But you seem to be correct, I seem to be getting different results with 4.3m file. I will run it on some nvidia cards and amd cypress, and let you know if I get different results there also. It might take a few days.
Header 1 | Header 2 | Header 3 | Header 4 | Header 5 | Header 6 | Header 7 | Header 8 | Header 9 | Header 10 | Header 11 | Header 12 | Header 13 |
---|---|---|---|---|---|---|---|---|---|---|---|---|
match | 2 | 3 | 4 | 5 | 6 | 8 | 9 | 10 | 12 | 14 | 16 | 17 |
diff from above | 1 | 7 | 11 | 13 | 15 | |||||||
sub match | 1 | 11 | 13 |
hsaigol, I will run it on some other devices, nvidia, cpu etc. and return back to you. I believe the 4.3m file results should be exactly 10 times more than 430k results, but it appears it is rarely the case.
i'll wait for your reply, if i get a chance i will try on a 78xx gpu as well and see what happens.

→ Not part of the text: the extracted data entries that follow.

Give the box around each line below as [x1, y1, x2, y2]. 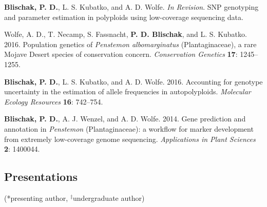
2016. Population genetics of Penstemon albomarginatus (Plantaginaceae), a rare [4, 38, 257, 49]
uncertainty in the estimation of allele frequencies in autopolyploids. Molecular [4, 86, 251, 97]
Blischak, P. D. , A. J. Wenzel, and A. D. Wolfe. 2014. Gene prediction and [4, 113, 246, 124]
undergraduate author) [73, 192, 145, 203]
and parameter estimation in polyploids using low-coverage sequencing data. [4, 11, 243, 22]
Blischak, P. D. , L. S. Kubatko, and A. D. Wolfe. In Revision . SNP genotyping [4, 2, 259, 12]
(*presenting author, [4, 192, 68, 203]
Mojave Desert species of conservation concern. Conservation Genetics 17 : [4, 49, 238, 59]
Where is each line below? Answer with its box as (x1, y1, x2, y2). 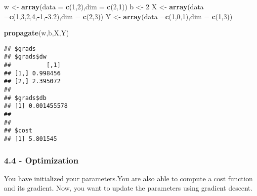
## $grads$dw (4, 53, 46, 61)
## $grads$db (4, 94, 46, 101)
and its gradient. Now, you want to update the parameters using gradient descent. (4, 183, 253, 193)
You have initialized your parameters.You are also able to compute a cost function (4, 173, 253, 183)
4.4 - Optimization (4, 154, 79, 166)
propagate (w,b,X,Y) (4, 28, 69, 38)
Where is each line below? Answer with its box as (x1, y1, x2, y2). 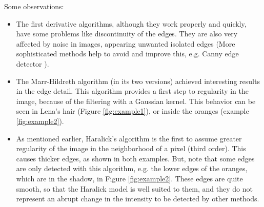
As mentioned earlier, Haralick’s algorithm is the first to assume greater (16, 133, 242, 143)
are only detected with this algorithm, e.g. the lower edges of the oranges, (16, 163, 248, 174)
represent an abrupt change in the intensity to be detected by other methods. (16, 193, 259, 204)
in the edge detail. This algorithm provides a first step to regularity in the (16, 86, 249, 96)
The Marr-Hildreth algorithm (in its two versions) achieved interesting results (16, 75, 260, 86)
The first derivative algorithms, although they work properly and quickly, (16, 18, 247, 29)
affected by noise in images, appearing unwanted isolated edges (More (16, 38, 235, 49)
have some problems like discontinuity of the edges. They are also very (16, 28, 238, 39)
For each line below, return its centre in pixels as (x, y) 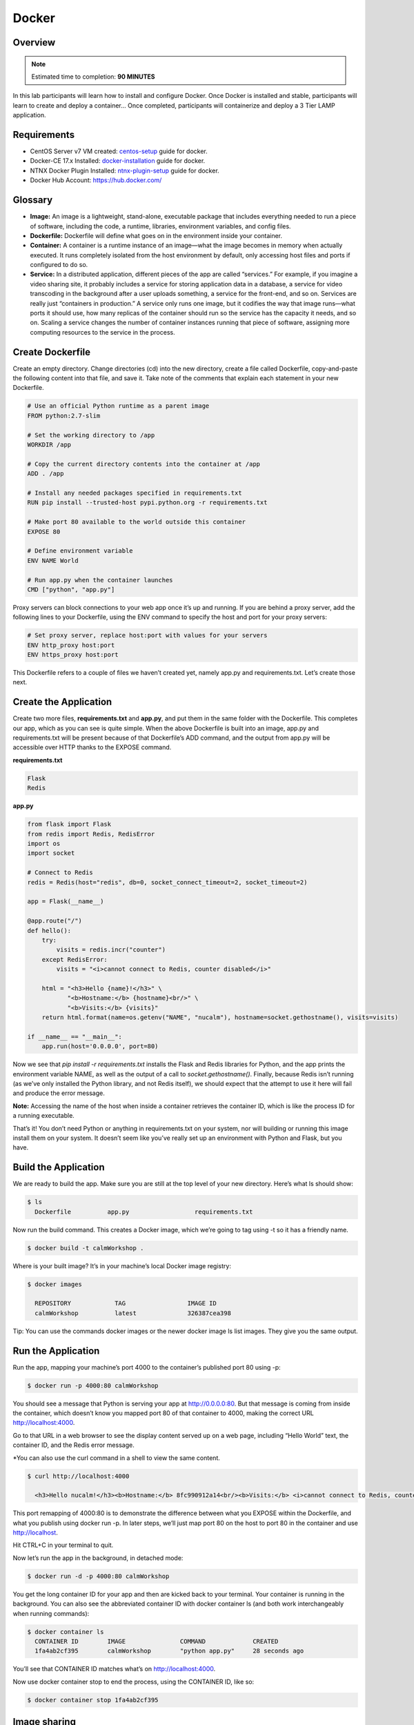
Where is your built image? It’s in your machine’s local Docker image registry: (122, 1265)
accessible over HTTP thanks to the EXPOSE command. (92, 747)
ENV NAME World (53, 560)
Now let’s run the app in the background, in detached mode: (98, 1558)
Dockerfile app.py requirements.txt (144, 1212)
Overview (34, 42)
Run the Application (56, 1351)
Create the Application (62, 702)
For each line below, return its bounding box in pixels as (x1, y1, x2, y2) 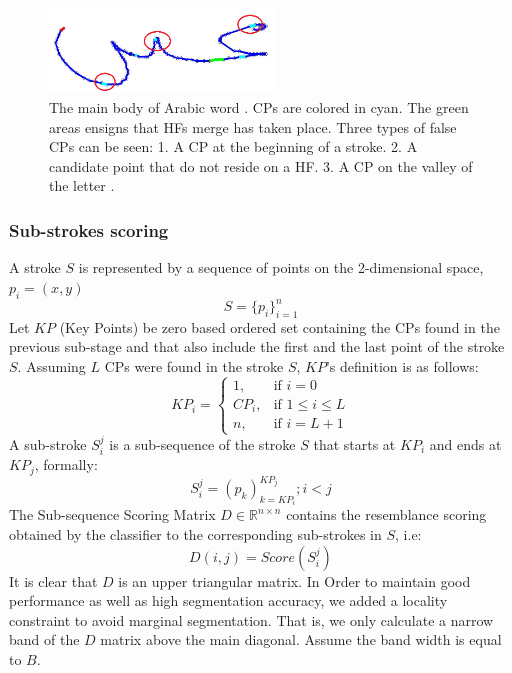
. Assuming (17, 355, 86, 376)
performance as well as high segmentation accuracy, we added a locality (9, 590, 448, 611)
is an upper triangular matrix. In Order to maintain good (118, 570, 471, 591)
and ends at (429, 433, 502, 454)
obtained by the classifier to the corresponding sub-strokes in (9, 524, 382, 545)
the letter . (49, 175, 115, 196)
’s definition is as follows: (325, 355, 479, 376)
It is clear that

also what version of the driver are you using
can you open CCC and check under the information tab the exact information for the driver, more specifically driver packaging version. thanks
Meanwhile, just out of curiosity, if possible, can you have a look at the version I attached without openmp / mpi ? that might be a better test case since it is less complicated ?
Hi Yurtesen,
I have run the 430932 size case ~50 times and do not see any hang, I've run the huge file a couple of times and see no hang.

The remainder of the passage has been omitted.